By adopting the technical scheme, the drill rod rotates under the action of the driving mechanism, meanwhile, the guide rotor with the cross section of the Lelo triangle is guided by the guide frame, the area with the square cross section is swept out in the rotating process, and the area which can be finally acted by the impact hammer head is square in shape, namely, the drilling tool can form the hole with the square cross section.

Preferably, the driving mechanism comprises a power-assisted air pipe, one end of the power-assisted air pipe is connected with the air source, the other end of the power-assisted air pipe is fixedly connected with the guide frame, a pipe orifice of the end of the power-assisted air pipe is positioned on the inner side wall of the guide frame, and in the projection along the length direction of the drill rod, the direction of the pipe orifice of the power-assisted air pipe, which faces the inner side of the guide frame, is the same as the direction of the output shaft of the driving motor in a rotating mode.

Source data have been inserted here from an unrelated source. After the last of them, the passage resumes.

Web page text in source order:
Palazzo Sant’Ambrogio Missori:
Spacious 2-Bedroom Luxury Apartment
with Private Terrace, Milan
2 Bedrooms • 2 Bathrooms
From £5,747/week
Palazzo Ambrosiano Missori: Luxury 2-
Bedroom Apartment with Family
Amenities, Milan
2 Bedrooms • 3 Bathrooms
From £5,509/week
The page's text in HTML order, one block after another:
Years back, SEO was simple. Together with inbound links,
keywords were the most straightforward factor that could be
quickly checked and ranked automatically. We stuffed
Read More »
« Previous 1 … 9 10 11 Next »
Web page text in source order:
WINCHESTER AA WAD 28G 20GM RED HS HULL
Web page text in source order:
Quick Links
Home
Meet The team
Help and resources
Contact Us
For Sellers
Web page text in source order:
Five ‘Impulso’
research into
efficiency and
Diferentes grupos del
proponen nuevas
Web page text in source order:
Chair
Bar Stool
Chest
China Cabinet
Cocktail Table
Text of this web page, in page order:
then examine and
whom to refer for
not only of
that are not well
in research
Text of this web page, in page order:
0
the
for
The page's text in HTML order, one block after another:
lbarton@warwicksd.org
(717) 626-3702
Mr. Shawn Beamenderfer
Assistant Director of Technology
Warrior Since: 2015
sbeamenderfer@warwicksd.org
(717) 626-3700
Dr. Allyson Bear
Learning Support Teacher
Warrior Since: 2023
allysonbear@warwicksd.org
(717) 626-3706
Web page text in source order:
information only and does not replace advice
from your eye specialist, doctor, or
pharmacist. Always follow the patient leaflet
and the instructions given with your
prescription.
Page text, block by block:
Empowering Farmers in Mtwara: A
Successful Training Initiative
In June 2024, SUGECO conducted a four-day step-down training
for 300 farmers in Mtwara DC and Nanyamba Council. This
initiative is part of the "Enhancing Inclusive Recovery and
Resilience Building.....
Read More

Preferably, a power airflow channel is formed in the drill rod, a containing cavity is formed in one end, facing the impact hammer, of the drill rod, one side, deviating from the ground bottom, of the impact hammer extends into the containing cavity, one end of the power airflow channel is communicated with the containing cavity, a port, far away from the containing cavity, of one end of the power airflow channel is located in the guide frame, an air guide pipe and a vibrator piston are arranged in the containing cavity, the air guide pipe is fixedly connected with the inner wall of the containing cavity and communicated with the power airflow channel and the containing cavity simultaneously, the vibrator piston is located in the containing cavity to slide, a pressure relief hole is formed in the impact hammer head, one end of the pressure relief hole is located on one side, facing the ground bottom, of the impact hammer, and the other end of the pressure relief hole is communicated with the containing cavity.

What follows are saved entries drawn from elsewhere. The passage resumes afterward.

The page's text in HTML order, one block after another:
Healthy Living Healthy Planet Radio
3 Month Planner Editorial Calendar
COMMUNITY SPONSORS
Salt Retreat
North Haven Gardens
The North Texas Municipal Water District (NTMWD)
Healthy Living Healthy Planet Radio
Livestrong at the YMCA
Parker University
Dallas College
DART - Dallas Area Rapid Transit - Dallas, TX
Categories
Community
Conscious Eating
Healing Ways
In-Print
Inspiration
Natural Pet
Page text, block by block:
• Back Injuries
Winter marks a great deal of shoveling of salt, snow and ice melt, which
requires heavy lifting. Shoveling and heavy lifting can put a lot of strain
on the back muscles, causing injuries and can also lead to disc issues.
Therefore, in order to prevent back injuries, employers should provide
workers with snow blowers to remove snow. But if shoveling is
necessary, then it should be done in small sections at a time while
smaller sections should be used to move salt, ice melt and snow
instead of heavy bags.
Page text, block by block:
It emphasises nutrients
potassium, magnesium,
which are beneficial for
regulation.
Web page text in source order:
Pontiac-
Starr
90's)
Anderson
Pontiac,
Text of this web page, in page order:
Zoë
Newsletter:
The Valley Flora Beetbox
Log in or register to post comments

By adopting the technical scheme, the airflow generated by the air source finally enters the accommodating cavity to vibrate and drive the vibrator piston, so that the drilling tool runs normally, the down-the-hole hammer works, and meanwhile, the airflow entering the guide frame forms pressure in the cavity between the guide rotor and the inner wall of the guide frame, so that certain auxiliary power is provided for the continuous rotation of the guide rotor.

Preferably, three ports of the power airflow channel in the guide frame are arranged and are respectively located on three side walls of the guide rotor, and one-way valves are arranged on the guide rotor and in the power airflow channel.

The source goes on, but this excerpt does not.